■ Study material ■
☆ ☆ ☆ ☆

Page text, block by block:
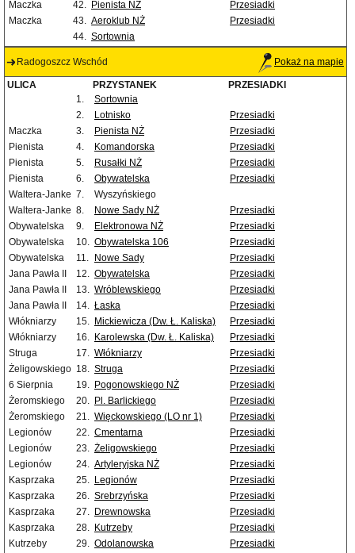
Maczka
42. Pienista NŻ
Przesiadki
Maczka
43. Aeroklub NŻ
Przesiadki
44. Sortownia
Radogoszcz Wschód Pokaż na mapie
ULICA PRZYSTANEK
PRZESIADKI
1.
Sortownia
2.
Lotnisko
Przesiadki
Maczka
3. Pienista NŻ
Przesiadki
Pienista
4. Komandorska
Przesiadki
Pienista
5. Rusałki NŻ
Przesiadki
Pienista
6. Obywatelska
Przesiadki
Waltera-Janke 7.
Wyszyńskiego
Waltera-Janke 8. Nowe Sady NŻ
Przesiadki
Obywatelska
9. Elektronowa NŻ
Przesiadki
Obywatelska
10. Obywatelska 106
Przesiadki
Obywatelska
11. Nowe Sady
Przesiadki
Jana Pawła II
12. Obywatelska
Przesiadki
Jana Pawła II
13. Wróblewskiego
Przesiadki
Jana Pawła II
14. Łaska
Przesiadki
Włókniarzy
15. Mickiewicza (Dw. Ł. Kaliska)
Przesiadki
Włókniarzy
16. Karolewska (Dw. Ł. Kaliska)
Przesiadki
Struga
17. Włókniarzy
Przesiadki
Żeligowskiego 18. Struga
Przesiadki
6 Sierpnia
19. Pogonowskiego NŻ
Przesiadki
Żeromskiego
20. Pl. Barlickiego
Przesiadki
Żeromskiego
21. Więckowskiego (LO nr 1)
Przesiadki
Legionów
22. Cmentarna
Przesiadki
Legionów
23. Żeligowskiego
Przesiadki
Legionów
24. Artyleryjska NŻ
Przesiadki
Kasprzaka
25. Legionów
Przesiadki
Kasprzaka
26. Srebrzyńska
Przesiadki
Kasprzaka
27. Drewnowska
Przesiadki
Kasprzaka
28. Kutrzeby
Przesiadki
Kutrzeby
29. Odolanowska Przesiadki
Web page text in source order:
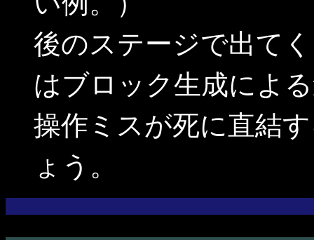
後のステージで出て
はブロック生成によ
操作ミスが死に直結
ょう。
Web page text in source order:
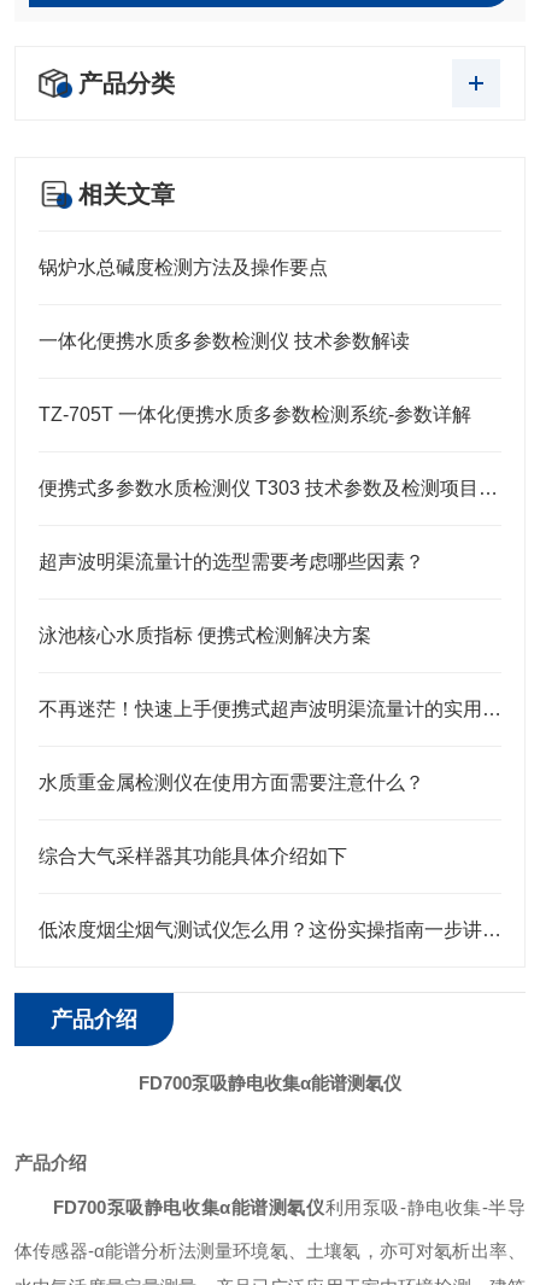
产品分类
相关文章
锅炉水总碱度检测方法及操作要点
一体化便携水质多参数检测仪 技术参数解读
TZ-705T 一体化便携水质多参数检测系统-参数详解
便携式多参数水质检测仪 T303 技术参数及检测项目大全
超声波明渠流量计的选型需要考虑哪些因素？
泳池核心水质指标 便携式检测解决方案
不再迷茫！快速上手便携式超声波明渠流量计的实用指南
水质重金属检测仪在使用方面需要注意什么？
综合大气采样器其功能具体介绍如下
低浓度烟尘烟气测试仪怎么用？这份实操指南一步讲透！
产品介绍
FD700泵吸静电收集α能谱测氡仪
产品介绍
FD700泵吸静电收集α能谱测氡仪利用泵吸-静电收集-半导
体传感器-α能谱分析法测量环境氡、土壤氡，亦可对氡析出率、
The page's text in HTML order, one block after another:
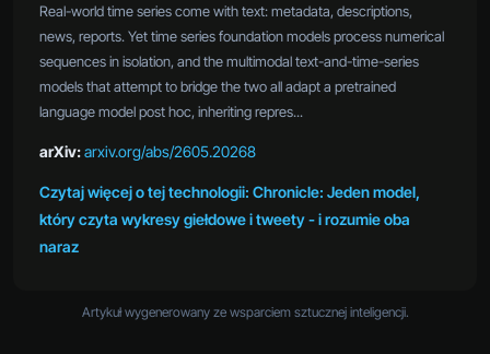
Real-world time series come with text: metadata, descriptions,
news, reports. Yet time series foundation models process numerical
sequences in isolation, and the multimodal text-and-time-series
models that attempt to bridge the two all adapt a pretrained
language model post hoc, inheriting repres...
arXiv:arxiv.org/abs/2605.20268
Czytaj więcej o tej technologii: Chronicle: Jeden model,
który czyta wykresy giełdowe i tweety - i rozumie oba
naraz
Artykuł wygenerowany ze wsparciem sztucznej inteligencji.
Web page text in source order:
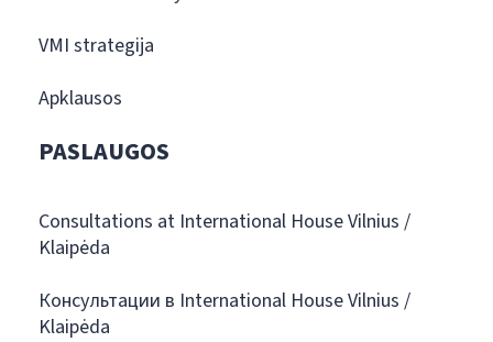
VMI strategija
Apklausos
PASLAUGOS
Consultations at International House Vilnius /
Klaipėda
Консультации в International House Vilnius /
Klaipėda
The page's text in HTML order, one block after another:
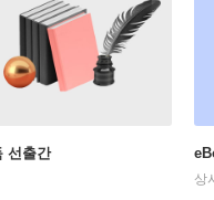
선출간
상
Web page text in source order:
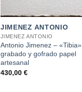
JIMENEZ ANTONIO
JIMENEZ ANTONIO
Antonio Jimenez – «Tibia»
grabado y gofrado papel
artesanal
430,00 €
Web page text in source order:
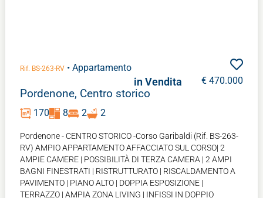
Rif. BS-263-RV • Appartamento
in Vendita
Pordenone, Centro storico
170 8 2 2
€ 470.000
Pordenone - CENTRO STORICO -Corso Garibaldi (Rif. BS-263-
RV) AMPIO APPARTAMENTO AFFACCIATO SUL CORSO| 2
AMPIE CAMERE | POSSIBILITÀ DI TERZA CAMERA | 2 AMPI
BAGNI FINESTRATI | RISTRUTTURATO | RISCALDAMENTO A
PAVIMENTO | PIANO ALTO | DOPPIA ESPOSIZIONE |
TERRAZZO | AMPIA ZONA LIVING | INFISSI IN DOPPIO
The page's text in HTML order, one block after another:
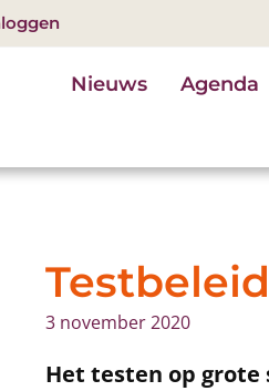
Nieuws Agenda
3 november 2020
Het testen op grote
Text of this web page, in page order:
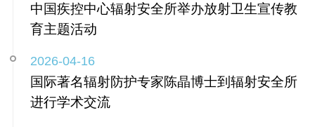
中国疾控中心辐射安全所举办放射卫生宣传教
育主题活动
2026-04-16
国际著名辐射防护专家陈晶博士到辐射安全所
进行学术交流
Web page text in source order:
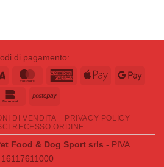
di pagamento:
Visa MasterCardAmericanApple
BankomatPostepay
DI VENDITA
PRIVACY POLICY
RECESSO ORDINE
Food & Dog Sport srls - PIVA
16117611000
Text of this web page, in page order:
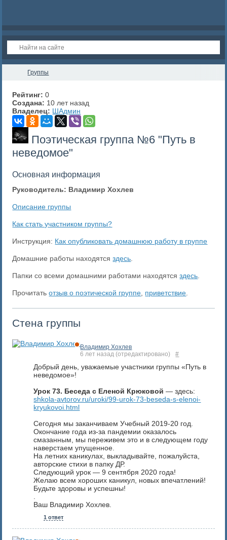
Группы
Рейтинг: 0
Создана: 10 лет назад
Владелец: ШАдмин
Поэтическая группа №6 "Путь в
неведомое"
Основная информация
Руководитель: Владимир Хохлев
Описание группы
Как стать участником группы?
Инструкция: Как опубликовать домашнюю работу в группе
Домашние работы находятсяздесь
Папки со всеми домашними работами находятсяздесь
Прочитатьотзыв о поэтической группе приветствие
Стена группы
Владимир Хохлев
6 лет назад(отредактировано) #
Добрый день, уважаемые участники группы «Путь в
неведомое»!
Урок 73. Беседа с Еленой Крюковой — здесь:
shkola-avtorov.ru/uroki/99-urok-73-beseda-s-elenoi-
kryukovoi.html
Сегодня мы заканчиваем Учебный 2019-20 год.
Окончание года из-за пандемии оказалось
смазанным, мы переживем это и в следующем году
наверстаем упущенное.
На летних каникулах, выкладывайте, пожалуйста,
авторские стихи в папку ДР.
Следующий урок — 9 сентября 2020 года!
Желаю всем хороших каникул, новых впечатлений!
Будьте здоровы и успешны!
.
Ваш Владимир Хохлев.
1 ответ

☆ ☆ ☆ ☆

■ Exercise instructions ■
Begin at the first line of the entries and end at the line containing "news, reports. Yet": write out each line exactly, skipping pictures.

■ Output of the task ■
Page text, block by block:
Maczka
42. Pienista NŻ
Przesiadki
Maczka
43. Aeroklub NŻ
Przesiadki
44. Sortownia
Radogoszcz Wschód Pokaż na mapie
ULICA PRZYSTANEK
PRZESIADKI
1.
Sortownia
2.
Lotnisko
Przesiadki
Maczka
3. Pienista NŻ
Przesiadki
Pienista
4. Komandorska
Przesiadki
Pienista
5. Rusałki NŻ
Przesiadki
Pienista
6. Obywatelska
Przesiadki
Waltera-Janke 7.
Wyszyńskiego
Waltera-Janke 8. Nowe Sady NŻ
Przesiadki
Obywatelska
9. Elektronowa NŻ
Przesiadki
Obywatelska
10. Obywatelska 106
Przesiadki
Obywatelska
11. Nowe Sady
Przesiadki
Jana Pawła II
12. Obywatelska
Przesiadki
Jana Pawła II
13. Wróblewskiego
Przesiadki
Jana Pawła II
14. Łaska
Przesiadki
Włókniarzy
15. Mickiewicza (Dw. Ł. Kaliska)
Przesiadki
Włókniarzy
16. Karolewska (Dw. Ł. Kaliska)
Przesiadki
Struga
17. Włókniarzy
Przesiadki
Żeligowskiego 18. Struga
Przesiadki
6 Sierpnia
19. Pogonowskiego NŻ
Przesiadki
Żeromskiego
20. Pl. Barlickiego
Przesiadki
Żeromskiego
21. Więckowskiego (LO nr 1)
Przesiadki
Legionów
22. Cmentarna
Przesiadki
Legionów
23. Żeligowskiego
Przesiadki
Legionów
24. Artyleryjska NŻ
Przesiadki
Kasprzaka
25. Legionów
Przesiadki
Kasprzaka
26. Srebrzyńska
Przesiadki
Kasprzaka
27. Drewnowska
Przesiadki
Kasprzaka
28. Kutrzeby
Przesiadki
Kutrzeby
29. Odolanowska Przesiadki
Web page text in source order:
後のステージで出て
はブロック生成によ
操作ミスが死に直結
ょう。
Web page text in source order:
产品分类
相关文章
锅炉水总碱度检测方法及操作要点
一体化便携水质多参数检测仪 技术参数解读
TZ-705T 一体化便携水质多参数检测系统-参数详解
便携式多参数水质检测仪 T303 技术参数及检测项目大全
超声波明渠流量计的选型需要考虑哪些因素？
泳池核心水质指标 便携式检测解决方案
不再迷茫！快速上手便携式超声波明渠流量计的实用指南
水质重金属检测仪在使用方面需要注意什么？
综合大气采样器其功能具体介绍如下
低浓度烟尘烟气测试仪怎么用？这份实操指南一步讲透！
产品介绍
FD700泵吸静电收集α能谱测氡仪
产品介绍
FD700泵吸静电收集α能谱测氡仪利用泵吸-静电收集-半导
体传感器-α能谱分析法测量环境氡、土壤氡，亦可对氡析出率、
The page's text in HTML order, one block after another:
Real-world time series come with text: metadata, descriptions,
news, reports. Yet time series foundation models process numerical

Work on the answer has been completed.